- _Source material_
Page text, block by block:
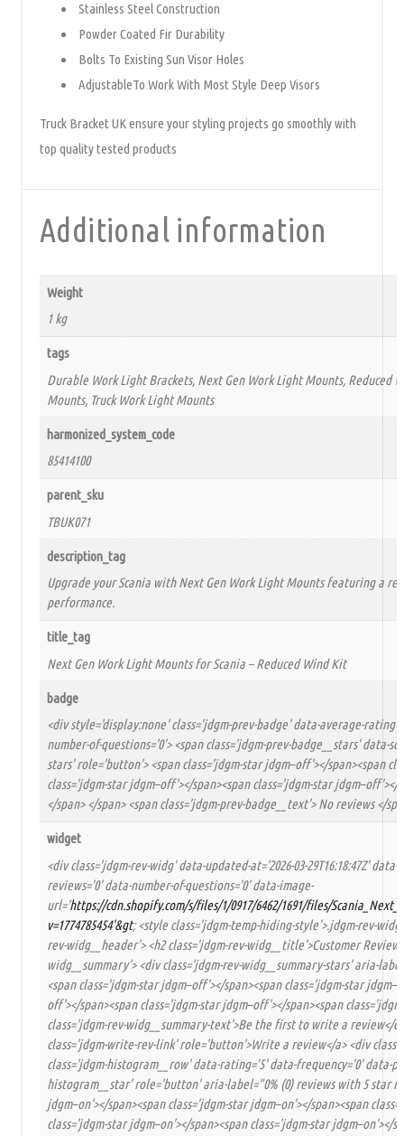
Stainless Steel Construction
Powder Coated Fir Durability
Bolts To Existing Sun Visor Holes
AdjustableTo Work With Most Style Deep Visors
Truck Bracket UK ensure your styling projects go smoothly with
top quality tested products
Additional information
Weight
1 kg
tags
Durable Work Light Brackets, Next Gen Work Light Mounts, Reduced
Mounts, Truck Work Light Mounts
harmonized_system_code
85414100
parent_sku
TBUK071
description_tag
Upgrade your Scania with Next Gen Work Light Mounts featuring a
performance.
title_tag
Next Gen Work Light Mounts for Scania – Reduced Wind Kit
badge
<div style='display:none' class='jdgm-prev-badge' data-average-
number-of-questions='0'> <span class='jdgm-prev-badge__stars' data-
stars' role='button'> <span class='jdgm-star jdgm–off'></span><span
class='jdgm-star jdgm–off'></span><span class='jdgm-star
</span> </span> <span class='jdgm-prev-badge__text'> No reviews </
widget
<div class='jdgm-rev-widg' data-updated-at='2026-03-29T16:18:47Z'
reviews='0' data-number-of-questions='0' data-image-
url='https://cdn.shopify.com/s/files/1/0917/6462/1691/files/
v=1774785454'&gt; <style class='jdgm-temp-hiding-style'>.jdgm-rev-
rev-widg__header'> <h2 class='jdgm-rev-widg__title'>Customer
widg__summary'> <div class='jdgm-rev-widg__summary-stars' aria-
<span class='jdgm-star jdgm–off'></span><span class='jdgm-star
off'></span><span class='jdgm-star jdgm–off'></span><span
class='jdgm-rev-widg__summary-text'>Be the first to write a review</
class='jdgm-write-rev-link' role='button'>Write a review</a> <div
class='jdgm-histogram__row' data-rating='5' data-frequency='0' data-
histogram__star' role='button' aria-label="0% (0) reviews with 5 star
jdgm–on'></span><span class='jdgm-star jdgm–on'></span><span
class='jdgm-star jdgm–on'></span><span class='jdgm-star jdgm–on'></
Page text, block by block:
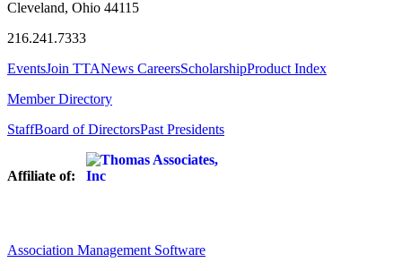
Cleveland, Ohio 44115
216.241.7333
EventsJoin TTANews CareersScholarshipProduct Index
Member Directory
StaffBoard of DirectorsPast Presidents
Affiliate of:
Association Management Software
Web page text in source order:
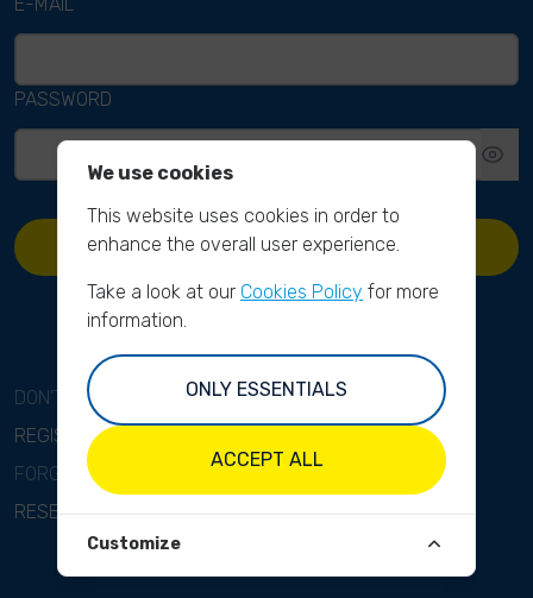
E-MAIL
PASSWORD
SIGN IN
DON'T HAVE AN ACCOUNT?
REGISTER
FORGOT YOUR PASSWORD?
RESET PASSWORD
We use cookies
This website uses cookies in order to
enhance the overall user experience.
Take a look at our Cookies Policy for more
information.
ONLY ESSENTIALS
ACCEPT ALL
Customize
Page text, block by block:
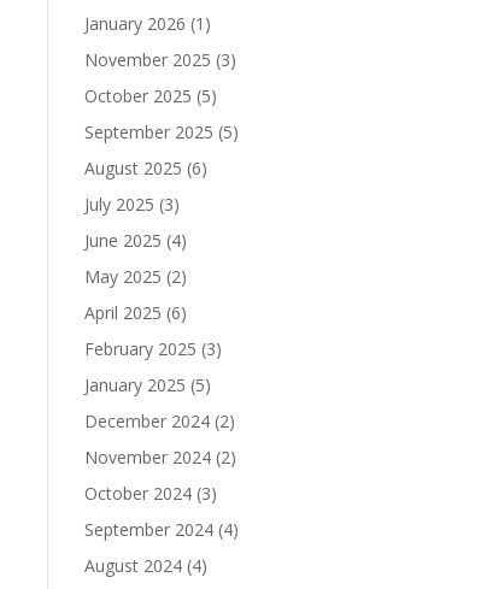
January 2026 (1)
November 2025 (3)
October 2025 (5)
September 2025 (5)
August 2025 (6)
July 2025 (3)
June 2025 (4)
May 2025 (2)
April 2025 (6)
February 2025 (3)
January 2025 (5)
December 2024 (2)
November 2024 (2)
October 2024 (3)
September 2024 (4)
August 2024 (4)
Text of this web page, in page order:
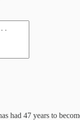
had 47 years to
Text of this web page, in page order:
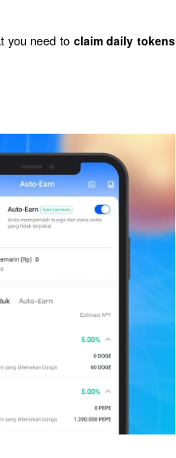
you need to claim daily tokens

- _Task to complete_
Return a copy of each line in the entries that contains "button".

- _Task output_
stars' role='button'> <span class='jdgm-star jdgm–off'></span><span
class='jdgm-write-rev-link' role='button'>Write a review</a> <div
histogram__star' role='button' aria-label="0% (0) reviews with 5 star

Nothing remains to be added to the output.